Australian bond markets were shaken yesterday by Michele Bullock’s comments in her testimony to the Senate, when she said there may be an opportunity to “sit and wait” to see what is going to happen next. Bonds rallied yesterday towards the end of the session, and rallied even further following US CPI. 3yr government bond yields (futures) fell from 3.34% to 3.12%, and 10yr government bond yields (futures) fell from 3.79% to 3.59%. The AU-US 10yr bond spread was at -35bps after the rally following Bullock comments yesterday, but became less inverse overnight on the back of global price action and US outperformance, the spread is currently at -25bps.
Credit markets reflected the significant move in risk markets post CPI. Indices were sharply tighter with Main in 8bp to 99.5 as it closed sub 100 for the first time in the this series and CDX was 8.5bp tighter at 83.5. US cash spreads were also notionally 5-8bp tighter across the various sectors. Primary activity was muted ahead of the CPI print as expected with the US effectively closed (and Veterans Day tomorrow will keep it that way) which saw supply limited to just the 2 EUR covered deals.
Commodities
Crude markets rallied as global risk sentiment improved though gains were muted in comparison to the surge in equities. The December WTI contract is up $54c at $86.37 while the January Brent contract is up 87c at $93.52. Tropical storm Nicole lashed the Florida Panhandle, leaving thousands without power and about 1,200 flights cancelled out of Orlando. The storm is set to turn northeast drenching Tennessee, Ohio, and Kentucky before turning on the Mid-Atlantic, New York and New England. Occidental said it plans to keep oil production flat in 2023. Devon Energy said output growth next year will now be at the lower end of a previously stated 0%-5% guidance range. ConocoPhillips said its US tight oil breakeven rate is in the $60-70bbl range. The December US natural gas contract rose back above $6 as attention turns to colder weather forecast across much of the lower 48 states next week.
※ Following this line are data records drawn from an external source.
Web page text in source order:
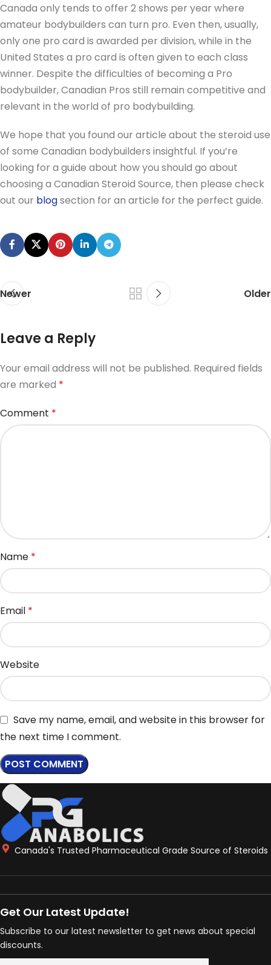
Canada only tends to offer 2 shows per year where
amateur bodybuilders can turn pro. Even then, usually,
only one pro card is awarded per division, while in the
United States a pro card is often given to each class
winner. Despite the difficulties of becoming a Pro
bodybuilder, Canadian Pros still remain competitive and
relevant in the world of pro bodybuilding.
We hope that you found our article about the steroid use
of some Canadian bodybuilders insightful. If you’re
looking for a guide about how you should go about
choosing a Canadian Steroid Source, then please check
out our blogsection for an article for the perfect guide.
Newer Older
Leave a Reply
Your email address will not be published. Required fields
are marked *
Comment *
Name *
Email *
Website
Save my name, email, and website in this browser for
the next time I comment.
Canada's Trusted Pharmaceutical Grade Source of Steroids
Get Our Latest Update!
Subscribe to our latest newsletter to get news about special
discounts.
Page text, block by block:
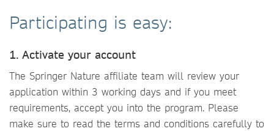
Participating is easy:
1. Activate your account
The Springer Nature affiliate team will review your
application within 3 working days and if you meet
requirements, accept you into the program. Please
make sure to read the terms and conditions carefully to
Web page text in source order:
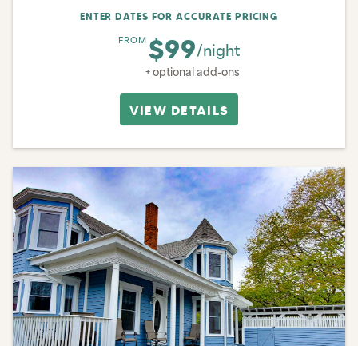
ENTER DATES FOR ACCURATE PRICING
FROM $99/night
+ optional add-ons
VIEW DETAILS
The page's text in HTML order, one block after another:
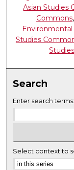
Asian Studies
Commons,
Studies
Search
Enter search terms:
Select context to
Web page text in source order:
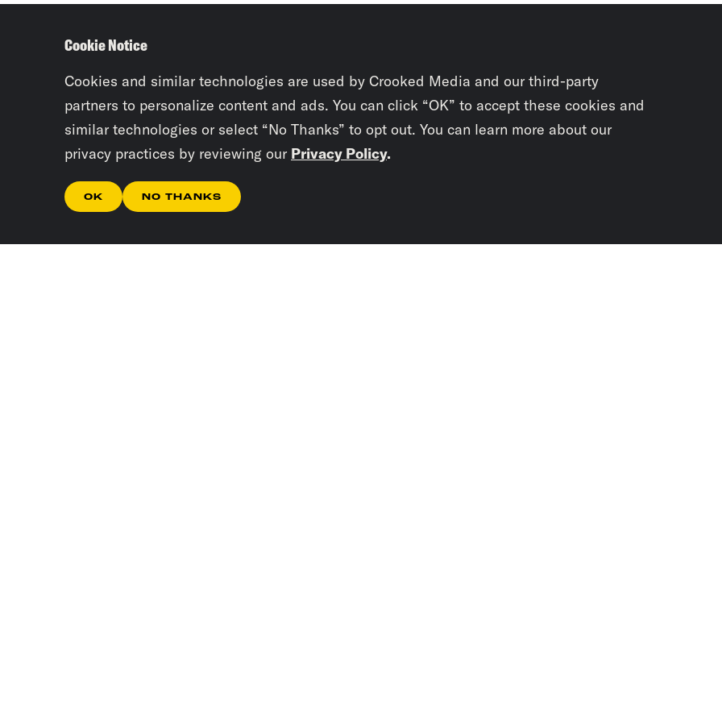
Cookie Notice
Cookies and similar technologies are used by Crooked Media and our third-party
partners to personalize content and ads. You can click “OK” to accept these cookies and
similar technologies or select “No Thanks” to opt out. You can learn more about our
privacy practices by reviewing our Privacy Policy.
OK NO THANKS
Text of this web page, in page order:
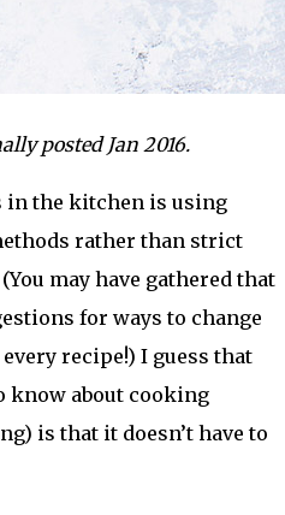
posted Jan 2016.
in the kitchen is using
rather than strict
may have gathered that
for ways to change
recipe!) I guess that
know about cooking
is that it doesn’t have to
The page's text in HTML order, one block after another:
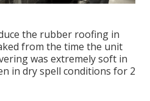
the rubber roofing in
from the time the unit
was extremely soft in
in dry spell conditions for 2
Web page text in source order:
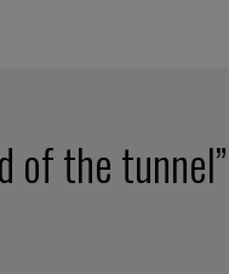
of the tunnel”
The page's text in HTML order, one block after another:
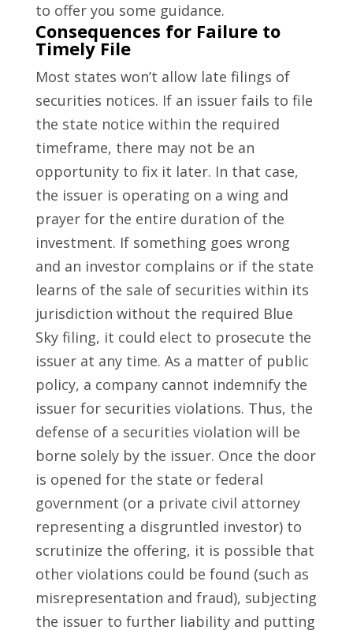
to offer you some guidance.
Consequences for Failure to
Timely File
Most states won’t allow late filings of
securities notices. If an issuer fails to file
the state notice within the required
timeframe, there may not be an
opportunity to fix it later. In that case,
the issuer is operating on a wing and
prayer for the entire duration of the
investment. If something goes wrong
and an investor complains or if the state
learns of the sale of securities within its
jurisdiction without the required Blue
Sky filing, it could elect to prosecute the
issuer at any time. As a matter of public
policy, a company cannot indemnify the
issuer for securities violations. Thus, the
defense of a securities violation will be
borne solely by the issuer. Once the door
is opened for the state or federal
government (or a private civil attorney
representing a disgruntled investor) to
scrutinize the offering, it is possible that
other violations could be found (such as
misrepresentation and fraud), subjecting
the issuer to further liability and putting
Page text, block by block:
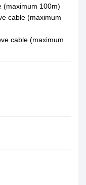
(maximum 100m)
cable (maximum
cable (maximum
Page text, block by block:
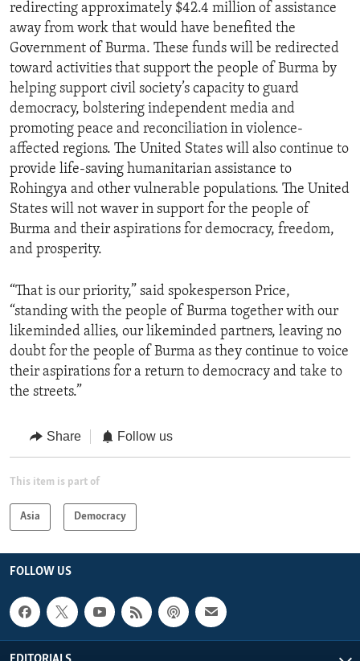
redirecting approximately $42.4 million of assistance
away from work that would have benefited the
Government of Burma. These funds will be redirected
toward activities that support the people of Burma by
helping support civil society’s capacity to guard
democracy, bolstering independent media and
promoting peace and reconciliation in violence-
affected regions. The United States will also continue to
provide life-saving humanitarian assistance to
Rohingya and other vulnerable populations. The United
States will not waver in support for the people of
Burma and their aspirations for democracy, freedom,
and prosperity.
“That is our priority,” said spokesperson Price,
“standing with the people of Burma together with our
likeminded allies, our likeminded partners, leaving no
doubt for the people of Burma as they continue to voice
their aspirations for a return to democracy and take to
the streets.”
Share Follow us
This item is part of
Asia Democracy
FOLLOW US
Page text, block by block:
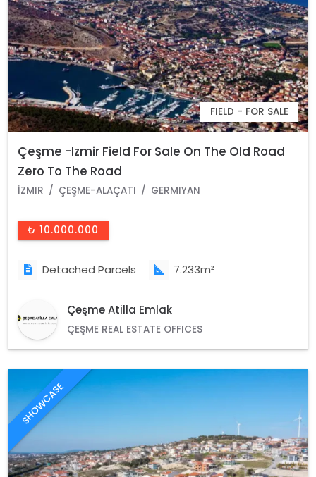
FIELD - FOR SALE
Çeşme -Izmir Field For Sale On The Old Road
Zero To The Road
İZMIR ÇEŞME-ALAÇATI GERMIYAN
₺ 10.000.000
Detached Parcels 7.233m²
Çeşme Atilla Emlak
ÇEŞME REAL ESTATE OFFICES
SHOWCASE
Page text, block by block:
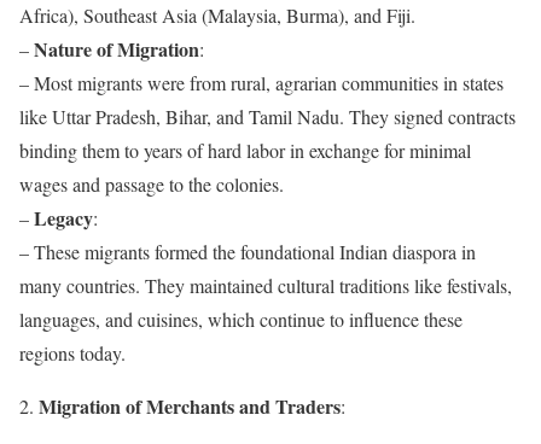
Africa), Southeast Asia (Malaysia, Burma), and Fiji.
–Nature of Migration:
– Most migrants were from rural, agrarian communities in states
like Uttar Pradesh, Bihar, and Tamil Nadu. They signed contracts
binding them to years of hard labor in exchange for minimal
wages and passage to the colonies.
–Legacy:
– These migrants formed the foundational Indian diaspora in
many countries. They maintained cultural traditions like festivals,
languages, and cuisines, which continue to influence these
regions today.
2. Migration of Merchants and Traders:
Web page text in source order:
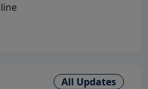
All Updates
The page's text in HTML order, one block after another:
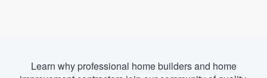
Learn why professional home builders and home
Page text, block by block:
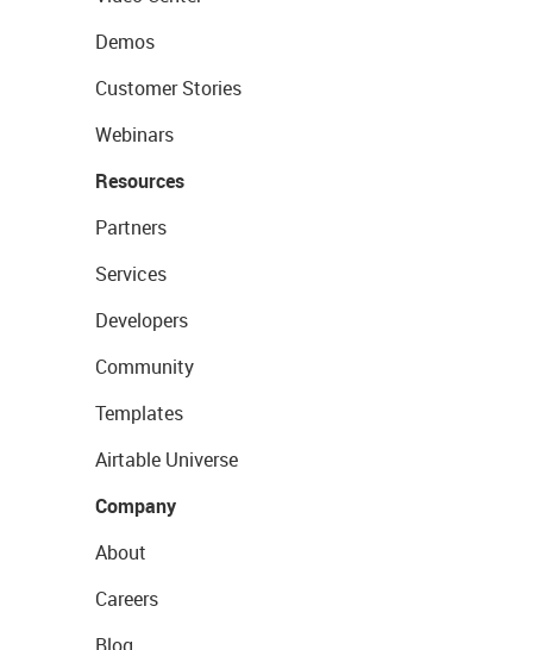
Demos
Customer Stories
Webinars
Resources
Partners
Services
Developers
Community
Templates
Airtable Universe
Company
About
Careers

Metals surged on the weaker than expected US CPI with nickel leading the charge higher, last up 5.8% at $26,130. Copper is up a more muted 1.96% at $8,263, though it’s up 9.3% over the last week. Nickel briefly traded above $26,000 for the first time since mid-June. Focus remains on the continued drop in LME inventory which is at 14yr lows.
Finally note that iron ore markets were mixed with the December SGX iron ore contract last up $2.45 versus the same time yesterday at $88.30 though the 62% Mysteel index is down $1.85 at $87.65. The January Dalian contract is close to a 4-week closing high despite a Standing Committee meeting chaired by President Xi calling for “more decisive” measures to curb the spread of the virus.
Day ahead
UK: The first estimate of Q3 GDP will mark the first quarter of negative growth that is likely to be sustained for the period ahead (market f/c: -0.5%). The trade deficit is also set to remain wide in September (market f/c: £7bn).
US: A downward revision is anticipated in the final estimate of November’s University of Michigan consumer sentiment survey (market f/c: 59.5). US bonds markets are closed for Veterans Day but the NYSE is open.